Fur of Flying is a 2010 American animated Looney Tunes short film featuring the characters Wile E. Coyote and the Road Runner. Directed by Matthew O'Callaghan and written by Tom Sheppard, the film was first shown in theaters before Warner Bros. Pictures' feature-length film Legend of the Guardians: The Owls of Ga'Hoole. In 2014, Warner Bros. Animation published this short on YouTube.

== Plot ==
Using a makeshift helicopter-helmet, Wile E. Coyote intends to catch Road Runner while avoiding heat-seeking missiles. The start shows boxes bearing labels of various Acme products. Coyote uses the boxed items to create a wooden helicopter-helmet that he employs to chase the Road Runner. He encounters various environmental obstacles during the chase, including a cactus and rocky protrusions in a narrow canyon. Coyote and the Road Runner enter a restricted area, and 2 missiles are launched to chase them. The red one chases the Road Runner as the blue one chases after Coyote. Coyote ends up on a very high rock with the missile suspending on a branch just above him. Coyote's helmet accidentally activates, carrying him up to the missile, triggering its detonation. The rock breaks, sending Coyote into the path of the missile chasing the Road Runner. The helicopter-helmet comes loose, dooming Coyote to be hit by the remaining missile.

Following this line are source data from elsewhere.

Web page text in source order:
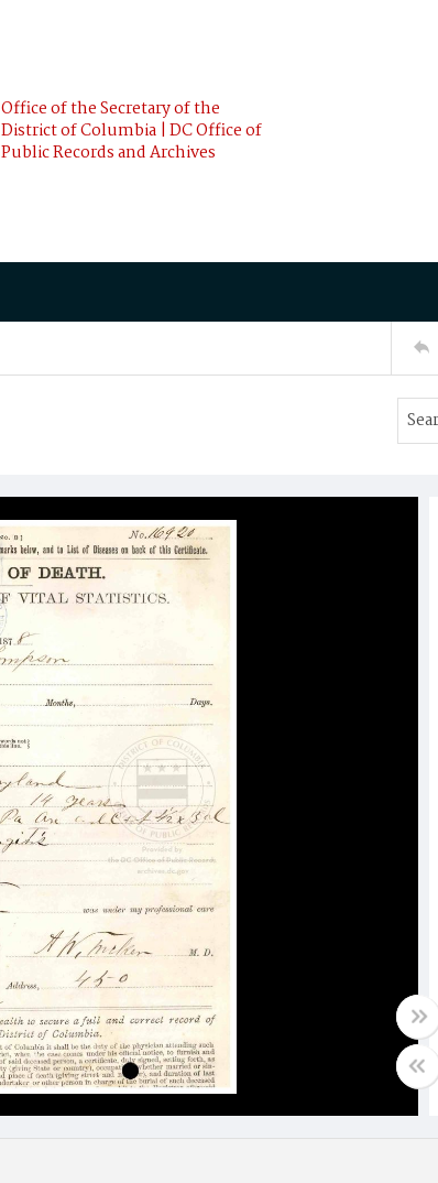
Office of the Secretary of the
District of Columbia | DC Office of
Public Records and Archives
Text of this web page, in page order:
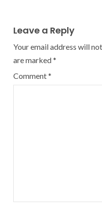
Leave a Reply
Your email address will
are marked*
Comment*
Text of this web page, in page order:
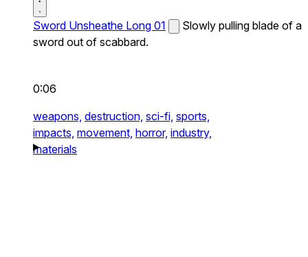
Sword Unsheathe Long 01
Slowly pulling blade of a
sword out of scabbard.
0:06
weapons, destruction, sci-fi, sports,
impacts, movement, horror, industry,
materials
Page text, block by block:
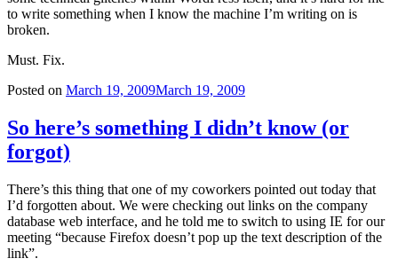
to write something when I know the machine I’m writing on is
broken.
Must. Fix.
Posted on March 19, 2009March 19, 2009
So here’s something I didn’t know (or
forgot)
There’s this thing that one of my coworkers pointed out today that
I’d forgotten about. We were checking out links on the company
database web interface, and he told me to switch to using IE for our
meeting “because Firefox doesn’t pop up the text description of the
link”.
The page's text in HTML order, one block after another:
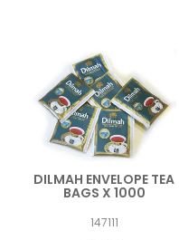
DILMAH ENVELOPE TEA
BAGS X 1000
147111
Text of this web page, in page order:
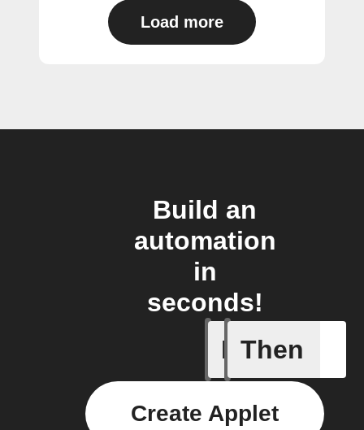
Load more
Build an
automation
in
seconds!
If
Body
Then
Create Applet
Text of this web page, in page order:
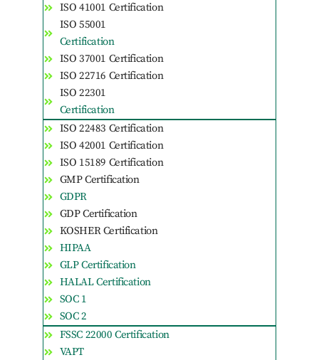
ISO 41001 Certification
ISO 55001
Certification
ISO 37001 Certification
ISO 22716 Certification
ISO 22301
Certification
ISO 22483 Certification
ISO 42001 Certification
ISO 15189 Certification
GMP Certification
GDPR
GDP Certification
KOSHER Certification
HIPAA
GLP Certification
HALAL Certification
SOC 1
SOC 2
FSSC 22000 Certification
VAPT
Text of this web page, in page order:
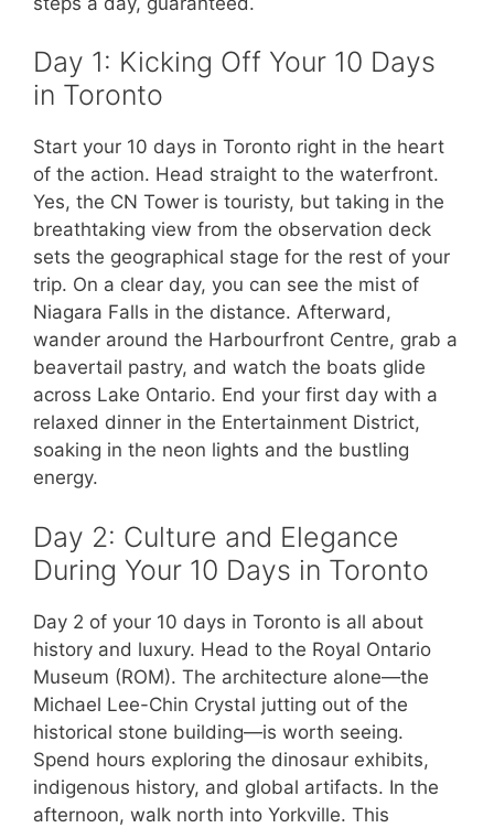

He holds up a burnt yellow "That's All Folks!" sign before passing out.

== Release ==
Fur of Flying was released theatrically with Legend of the Guardians: The Owls of Ga'Hoole. The short was also released on the Legend of the Guardians DVD and Blu-ray.

The short was included on the Looney Tunes Super Stars' Road Runner and Wile E. Coyote: Supergenius Hijinks DVD. It was also included as a bonus on the DVD release of Looney Tunes: Rabbits Run.